Your task is to transcribe all of the records exactly and leave out the pictures.

____________________

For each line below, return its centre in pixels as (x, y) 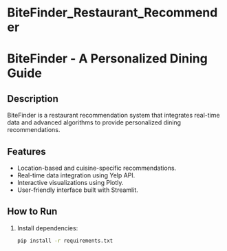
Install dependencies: (47, 228)
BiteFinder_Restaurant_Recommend (112, 13)
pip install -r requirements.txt (65, 241)
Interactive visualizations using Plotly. (70, 183)
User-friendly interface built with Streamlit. (78, 190)
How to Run (32, 211)
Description (33, 99)
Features (26, 152)
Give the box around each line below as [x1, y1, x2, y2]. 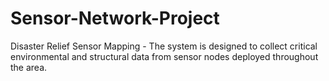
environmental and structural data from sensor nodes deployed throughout [10, 50, 319, 62]
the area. [10, 61, 48, 73]
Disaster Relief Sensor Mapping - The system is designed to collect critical [10, 40, 318, 52]
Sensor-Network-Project [10, 7, 220, 30]
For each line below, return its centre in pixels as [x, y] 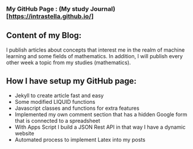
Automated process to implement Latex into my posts [80, 140]
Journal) [103, 9]
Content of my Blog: [44, 35]
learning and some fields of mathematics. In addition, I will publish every [94, 56]
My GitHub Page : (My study [48, 9]
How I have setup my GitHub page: [71, 81]
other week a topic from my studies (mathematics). [69, 62]
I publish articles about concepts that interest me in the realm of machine [96, 50]
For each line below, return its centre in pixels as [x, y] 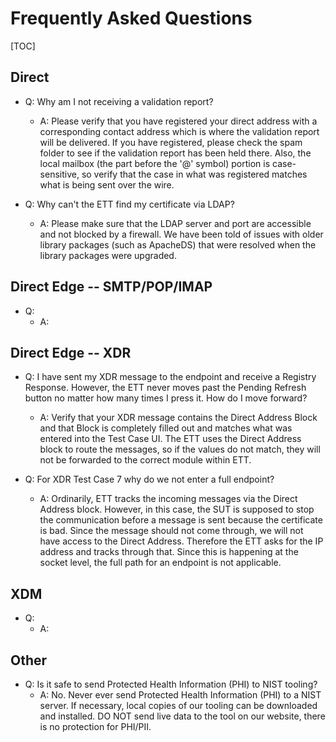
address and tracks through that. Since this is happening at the [169, 552]
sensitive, [59, 174]
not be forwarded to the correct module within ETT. [145, 460]
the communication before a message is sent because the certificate [181, 520]
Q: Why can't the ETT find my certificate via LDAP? [129, 204]
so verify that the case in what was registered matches [194, 174]
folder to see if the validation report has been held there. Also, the [175, 153]
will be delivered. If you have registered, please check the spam [171, 142]

____________________

Response to the exercise
For each line below, return its centre in pixels as (x, y) 
Install dependencies: (47, 228)
BiteFinder_Restaurant_Recommend (112, 13)
pip install -r requirements.txt (65, 241)
Interactive visualizations using Plotly. (70, 183)
User-friendly interface built with Streamlit. (78, 190)
How to Run (32, 211)
Description (33, 99)
Features (26, 152)
Give the box around each line below as [x1, y1, x2, y2]. 
environmental and structural data from sensor nodes deployed throughout [10, 50, 319, 62]
the area. [10, 61, 48, 73]
Disaster Relief Sensor Mapping - The system is designed to collect critical [10, 40, 318, 52]
Sensor-Network-Project [10, 7, 220, 30]
For each line below, return its centre in pixels as [x, y] 
Automated process to implement Latex into my posts [80, 140]
Journal) [103, 9]
Content of my Blog: [44, 35]
learning and some fields of mathematics. In addition, I will publish every [94, 56]
My GitHub Page : (My study [48, 9]
How I have setup my GitHub page: [71, 81]
other week a topic from my studies (mathematics). [69, 62]
I publish articles about concepts that interest me in the realm of machine [96, 50]
For each line below, return its centre in pixels as [x, y] 
address and tracks through that. Since this is happening at the [169, 552]
sensitive, [59, 174]
not be forwarded to the correct module within ETT. [145, 460]
the communication before a message is sent because the certificate [181, 520]
Q: Why can't the ETT find my certificate via LDAP? [129, 204]
so verify that the case in what was registered matches [194, 174]
folder to see if the validation report has been held there. Also, the [175, 153]
will be delivered. If you have registered, please check the spam [171, 142]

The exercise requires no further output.